Day 4 was just a short 2-hour hike before our arrival to the Sun Gate, the first view of Machu Picchu. We woke up at 3:30am to stake our spot in line so that we would be the first to pass on to the trail. This day, all the other groups on the trail were traveling right along with us. This day, my sickness finally hit me hard. Everyone else was pretty much recovered by this time, so I was suffering alone. To my luck, there was no privacy since we were all traveling in this pack. But, when you gotta go, you gotta go. All shame was out the window on this trip. Unfortunately I was wearing neon pants, making me very easy to recognize...not my proudest moment. When everyone else reached the Sun Gate, they were filled with excitement and had finally reached the glory destination. We even witnessed a proposal. When I reached the Sun Gate, I was filled with an overwhelming urge to relieve myself. The peak of my condition had very opportune timing. We continued on a short way and finally reached our final destination: Machu Picchu.

 
Upon arrival, I felt amazingly better. We started taking pictures from a viewpoint when all of a sudden a man runs by and shoves our photographer out of the way. We were confused until we saw what he was running for (hence people looking to the side in the picture). At that very moment a guy from our neighboring group of hikers had fallen off a 20-foot ledge and cracked his head open on a rock. Sam, one of the guys in our group, was a paramedic and had trekked the whole way with an extensive first aid kid (and extensive pharmacy which all of us sicklings used up rapidly). He went running to the rescue before the official medics came. It was a scary and dramatic ordeal but the guy hopefully turned out alright.

 
We proceeded in through the main entrance and Ruben guided us around. Luckily the weather cleared up perfectly for our arrival with blue skies and no more rain. The fog rolled in and out, giving the place a different look every few seconds. It is an impressive place to say the least. It is a little misleading because a lot of it has been reconstructed and it has a very groomed look to it, but it was spectacular nonetheless.
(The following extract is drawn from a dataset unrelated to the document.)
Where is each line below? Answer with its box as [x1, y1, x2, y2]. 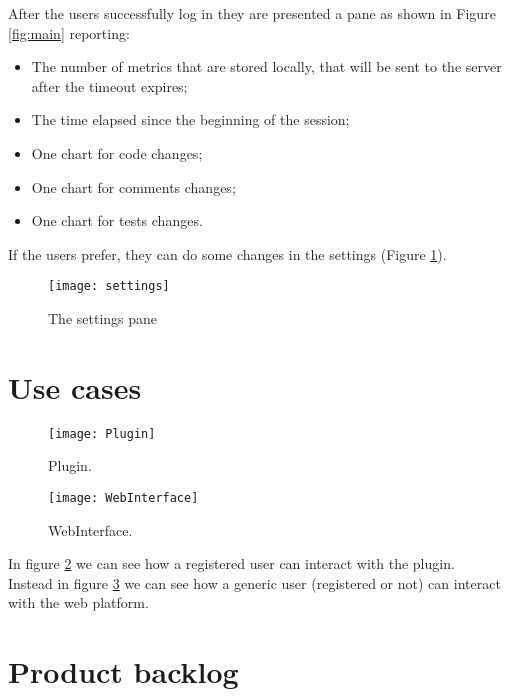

We didn’t hike up Wayna Picchu (the big mountain behind Machu Picchu in all of the pictures). After all of our hiking, my downhill walking was “special” and our bodies were quite fatigued. We had plenty of other good views and I don’t feel like we really missed out.




Just as we had finished walking around all the areas, the clouds came back and it started to rain. We were all exhausted anyway so it seemed like a good time to leave. After all the hiking to get there, we took a short train/bus route back to Cuzco. But before we left, we decided to spend some time in the hot springs in the town below Machu Picchu. Aguas Calientes could be an amazing town with its prime location in the valley of green mountains, but it is completely ruined by tourism. We showed up at the “hot springs” which ended up being a series of dirty looking swimming pools, some of which were hot, some of which were not. The water was murky and felt like a bacterial cesspool. Very fowl, especially compared to the hot springs I went to in Bolivia. We didn’t linger long and opted instead to find showers before getting on the train.

Overall, it’s a tough hike, but none of us had trained or anything beforehand, so it’s not super extreme. The porters lightening our load made all the difference. It was 45km (~28 miles) with over 3 miles of vertical elevation change upward and 5 miles elevation change downward. Apparently the porters have a race of the trail and the record completion time is 3 hours and 45 minutes…makes our 4 days seem a little unimpressive. But for us, the whole journey was absolutely unforgettable and we had an incredible time (despite the fact that by the end our motto was “sh*t happens”).

Comments

  1. If you ever read "How We Are Hungry" by Dave Eggers, there's a story called "Up The Mountain, Coming Down Slowly". Your tale sort of reminded me of it. Anyways, beautiful pics. I know you're grad school bound, but you should seriously consider writing.